DSM Zoning Code with Eli Spevak
As affordable housing options continue to be scarce in many major metropolitan areas, cities are looking for ways to provide more available housing stock. One potential solution that is starting to gain traction is allowing the construction of accessory dwelling units in established neighborhoods within the community. Accessory Dwelling Units (ADUs) are increasingly being utilized to help maximize space in residential districts.
The Benefits of an ADUs
ADUs are expanded housing opportunities that are independent of the primary dwelling unit. They can be attached to an existing home or they can be a separate structure on the property. ADUs are commonly known by a variety of names including laneway houses, granny flats or mother-in law apartments. They are built with fully equipped living quarters which include kitchens and bathrooms. ADUs are typically owned by the property owner of the single-family lot and are either rented out or used to provide additional housing for family members, etc. There are several forms of ADUs including detached new construction, garage conversion, basement conversion and internal. ADUs are petite, discreet and affordable and they offer more options for smaller homes that keep a sense of community.
There are many reasons for cities to consider allowing the development of ADUs in their communities.
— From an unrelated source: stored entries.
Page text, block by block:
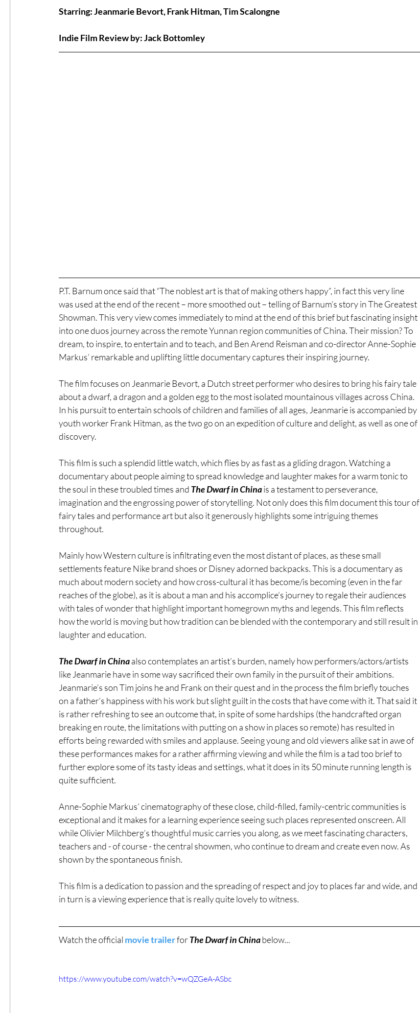
Starring: Jeanmarie Bevort, Frank Hitman, Tim Scalongne
Indie Film Review by: Jack Bottomley
P.T. Barnum once said that “The noblest art is that of making others happy”, in fact this very line
was used at the end of the recent – more smoothed out – telling of Barnum’s story in The Greatest
Showman. This very view comes immediately to mind at the end of this brief but fascinating insight
into one duos journey across the remote Yunnan region communities of China. Their mission? To
dream, to inspire, to entertain and to teach, and Ben Arend Reisman and co-director Anne-Sophie
Markus’ remarkable and uplifting little documentary captures their inspiring journey.
The film focuses on Jeanmarie Bevort, a Dutch street performer who desires to bring his fairy tale
about a dwarf, a dragon and a golden egg to the most isolated mountainous villages across China.
In his pursuit to entertain schools of children and families of all ages, Jeanmarie is accompanied by
youth worker Frank Hitman, as the two go on an expedition of culture and delight, as well as one of
discovery.
This film is such a splendid little watch, which flies by as fast as a gliding dragon. Watching a
documentary about people aiming to spread knowledge and laughter makes for a warm tonic to
the soul in these troubled times and The Dwarf in China is a testament to perseverance,
imagination and the engrossing power of storytelling. Not only does this film document this tour of
fairy tales and performance art but also it generously highlights some intriguing themes
throughout.
Mainly how Western culture is infiltrating even the most distant of places, as these small
settlements feature Nike brand shoes or Disney adorned backpacks. This is a documentary as
much about modern society and how cross-cultural it has become/is becoming (even in the far
reaches of the globe), as it is about a man and his accomplice’s journey to regale their audiences
with tales of wonder that highlight important homegrown myths and legends. This film reflects
how the world is moving but how tradition can be blended with the contemporary and still result in
laughter and education.
The Dwarf in China also contemplates an artist’s burden, namely how performers/actors/artists
like Jeanmarie have in some way sacrificed their own family in the pursuit of their ambitions.
Jeanmarie’s son Tim joins he and Frank on their quest and in the process the film briefly touches
on a father’s happiness with his work but slight guilt in the costs that have come with it. That said it
is rather refreshing to see an outcome that, in spite of some hardships (the handcrafted organ
breaking en route, the limitations with putting on a show in places so remote) has resulted in
efforts being rewarded with smiles and applause. Seeing young and old viewers alike sat in awe of
these performances makes for a rather affirming viewing and while the film is a tad too brief to
further explore some of its tasty ideas and settings, what it does in its 50 minute running length is
quite sufficient.
Anne-Sophie Markus’ cinematography of these close, child-filled, family-centric communities is
exceptional and it makes for a learning experience seeing such places represented onscreen. All
while Olivier Milchberg’s thoughtful music carries you along, as we meet fascinating characters,
teachers and - of course - the central showmen, who continue to dream and create even now. As
shown by the spontaneous finish.
This film is a dedication to passion and the spreading of respect and joy to places far and wide, and
in turn is a viewing experience that is really quite lovely to witness.
Watch the official movie trailer for The Dwarf in China below...
https://www.youtube.com/watch?v=wQZGeA-ASbc

ADUs create the ability to add density to existing neighborhoods, reduce the demand to expand existing infrastructure and make communities more livable by providing more affordable housing options. They also expand walkability and provide families the ability to stay closer together, especially if an elderly relative is occupying the dwelling.
Adding ADUs in DSM
In order for ADUs to be constructed on an existing residential property, cities must make adjustments to the existing residential zoning code to allow for the additional structures. Several cities and states currently have mandates or initiatives to support ADUs however they are often restricted to certain neighborhoods within the community. The existing zoning code allowing for ADUs may also need to be adjusted in some cases to permit larger and taller structures to maximize the effectiveness of the dwelling.
It is not uncommon for residents in existing neighborhoods and communities to resist zoning changes that allow for the construction of ADUs. This often occurs due to existing examples of ADUs that were poorly constructed by unqualified or inexperienced contractors and a lack of education about benefits ADUs can provide to a community. These challenges can be overcome by making sure residents are provided with good examples of ADUs. Many communities hold open houses in well-constructed ADUs and post rules for their construction online.
In summary, cities can increase density and provide more affordable housing options by allowing ADUs in their communities. It’s important to educate residents on the value and flexibility these dwellings can have and to provide neighborhoods with good examples of existing ADUs so they can better understand how the structures look and function. Cities should also make sure they are transparent with local rules and regulations for constructing ADUs and examine the existing zoning code to identify where they are allowed. Many cities are expanding the zoning code allowing for ADUs to more neighborhoods within their communities as a way to serve more residents by providing flexible and affordable housing options that would not have otherwise existed.